[Exercise description]:
Omit every picture, then return each line of the data below exactly.

╭──

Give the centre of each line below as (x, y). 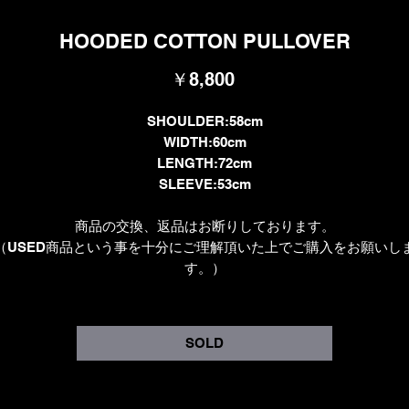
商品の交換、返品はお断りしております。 (204, 225)
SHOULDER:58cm (204, 121)
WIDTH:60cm (204, 142)
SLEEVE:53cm (204, 184)
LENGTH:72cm (204, 163)
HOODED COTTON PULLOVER (204, 41)
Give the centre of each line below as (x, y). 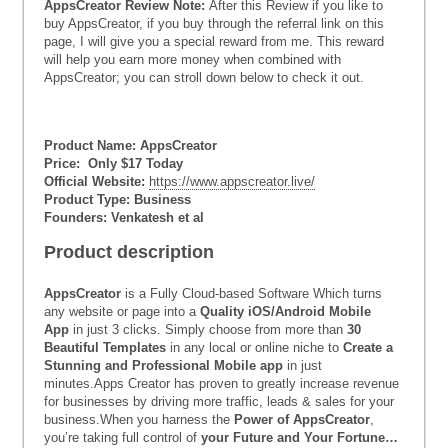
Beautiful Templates (105, 347)
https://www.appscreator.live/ (232, 181)
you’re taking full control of (122, 437)
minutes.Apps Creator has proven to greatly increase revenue (221, 383)
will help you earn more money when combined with (192, 59)
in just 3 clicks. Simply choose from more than (208, 329)
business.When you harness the (139, 419)
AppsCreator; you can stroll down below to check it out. (204, 77)
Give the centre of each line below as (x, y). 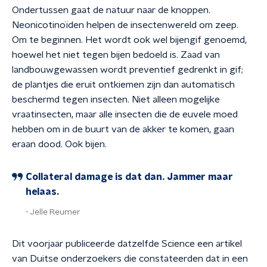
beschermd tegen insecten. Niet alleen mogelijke (116, 100)
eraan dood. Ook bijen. (59, 144)
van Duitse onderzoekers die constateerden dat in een (130, 259)
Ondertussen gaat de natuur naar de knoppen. (111, 10)
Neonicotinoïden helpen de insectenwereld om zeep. (125, 25)
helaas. (42, 192)
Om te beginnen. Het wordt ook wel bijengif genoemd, (129, 40)
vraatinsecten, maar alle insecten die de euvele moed (125, 114)
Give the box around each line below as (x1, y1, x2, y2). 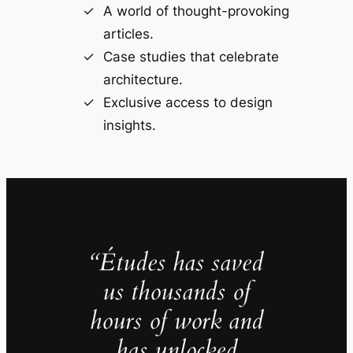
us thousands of (102, 275, 251, 309)
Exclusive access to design (102, 94, 273, 110)
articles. (102, 25, 154, 42)
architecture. (102, 71, 183, 87)
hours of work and (90, 304, 263, 338)
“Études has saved (90, 246, 263, 280)
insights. (102, 117, 156, 133)
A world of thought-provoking (102, 2, 289, 19)
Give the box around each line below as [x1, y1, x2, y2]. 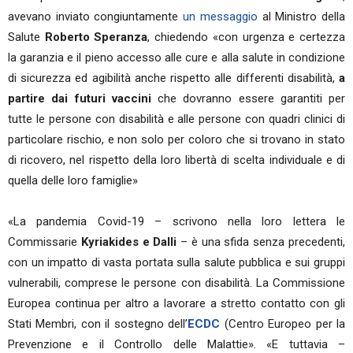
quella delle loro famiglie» [8, 173, 141, 188]
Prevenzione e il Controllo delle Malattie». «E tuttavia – [8, 337, 345, 351]
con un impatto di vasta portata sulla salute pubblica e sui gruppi [8, 255, 345, 269]
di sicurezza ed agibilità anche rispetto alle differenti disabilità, [8, 71, 339, 85]
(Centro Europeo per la [220, 317, 346, 331]
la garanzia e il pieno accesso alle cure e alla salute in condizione [8, 50, 345, 65]
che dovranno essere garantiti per [150, 91, 345, 106]
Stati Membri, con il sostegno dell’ [8, 317, 188, 331]
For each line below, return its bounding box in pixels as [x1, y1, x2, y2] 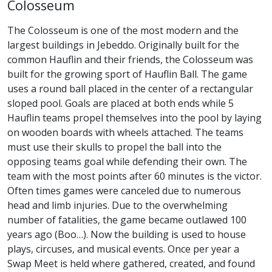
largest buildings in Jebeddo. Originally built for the [7, 38, 239, 52]
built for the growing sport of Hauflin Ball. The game [7, 67, 247, 81]
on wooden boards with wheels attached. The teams [7, 126, 243, 140]
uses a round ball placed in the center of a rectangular [7, 82, 253, 96]
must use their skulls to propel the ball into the [7, 140, 222, 154]
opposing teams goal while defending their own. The [7, 155, 247, 169]
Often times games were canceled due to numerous [7, 184, 241, 198]
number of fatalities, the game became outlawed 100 [7, 213, 246, 227]
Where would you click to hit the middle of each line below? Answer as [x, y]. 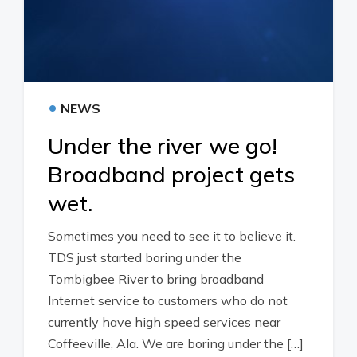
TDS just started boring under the [145, 257]
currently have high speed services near [164, 322]
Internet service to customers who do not [168, 300]
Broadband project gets [171, 174]
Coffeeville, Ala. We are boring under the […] [176, 343]
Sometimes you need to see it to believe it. [172, 236]
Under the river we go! [163, 145]
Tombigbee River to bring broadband [156, 279]

╰──

[Expected answer]:
Give the centre of each line below as (x, y). 
商品の交換、返品はお断りしております。 (204, 225)
SHOULDER:58cm (204, 121)
WIDTH:60cm (204, 142)
SLEEVE:53cm (204, 184)
LENGTH:72cm (204, 163)
HOODED COTTON PULLOVER (204, 41)
Give the centre of each line below as (x, y). 
Beautiful Templates (105, 347)
https://www.appscreator.live/ (232, 181)
you’re taking full control of (122, 437)
minutes.Apps Creator has proven to greatly increase revenue (221, 383)
will help you earn more money when combined with (192, 59)
in just 3 clicks. Simply choose from more than (208, 329)
business.When you harness the (139, 419)
AppsCreator; you can stroll down below to check it out. (204, 77)
Give the centre of each line below as (x, y). 
beschermd tegen insecten. Niet alleen mogelijke (116, 100)
eraan dood. Ook bijen. (59, 144)
van Duitse onderzoekers die constateerden dat in een (130, 259)
Ondertussen gaat de natuur naar de knoppen. (111, 10)
Neonicotinoïden helpen de insectenwereld om zeep. (125, 25)
helaas. (42, 192)
Om te beginnen. Het wordt ook wel bijengif genoemd, (129, 40)
vraatinsecten, maar alle insecten die de euvele moed (125, 114)
Give the box around each line below as (x1, y1, x2, y2). 
us thousands of (102, 275, 251, 309)
Exclusive access to design (102, 94, 273, 110)
articles. (102, 25, 154, 42)
architecture. (102, 71, 183, 87)
hours of work and (90, 304, 263, 338)
“Études has saved (90, 246, 263, 280)
insights. (102, 117, 156, 133)
A world of thought-provoking (102, 2, 289, 19)
Give the box around each line below as [x1, y1, x2, y2]. 
quella delle loro famiglie» [8, 173, 141, 188]
Prevenzione e il Controllo delle Malattie». «E tuttavia – [8, 337, 345, 351]
con un impatto di vasta portata sulla salute pubblica e sui gruppi [8, 255, 345, 269]
di sicurezza ed agibilità anche rispetto alle differenti disabilità, [8, 71, 339, 85]
(Centro Europeo per la [220, 317, 346, 331]
la garanzia e il pieno accesso alle cure e alla salute in condizione [8, 50, 345, 65]
che dovranno essere garantiti per [150, 91, 345, 106]
Stati Membri, con il sostegno dell’ [8, 317, 188, 331]
For each line below, return its bounding box in pixels as [x1, y1, x2, y2] 
largest buildings in Jebeddo. Originally built for the [7, 38, 239, 52]
built for the growing sport of Hauflin Ball. The game [7, 67, 247, 81]
on wooden boards with wheels attached. The teams [7, 126, 243, 140]
uses a round ball placed in the center of a rectangular [7, 82, 253, 96]
must use their skulls to propel the ball into the [7, 140, 222, 154]
opposing teams goal while defending their own. The [7, 155, 247, 169]
Often times games were canceled due to numerous [7, 184, 241, 198]
number of fatalities, the game became outlawed 100 [7, 213, 246, 227]
Where would you click to hit the middle of each line below? Answer as [x, y]. 
TDS just started boring under the [145, 257]
currently have high speed services near [164, 322]
Internet service to customers who do not [168, 300]
Broadband project gets [171, 174]
Coffeeville, Ala. We are boring under the […] [176, 343]
Sometimes you need to see it to believe it. [172, 236]
Under the river we go! [163, 145]
Tombigbee River to bring broadband [156, 279]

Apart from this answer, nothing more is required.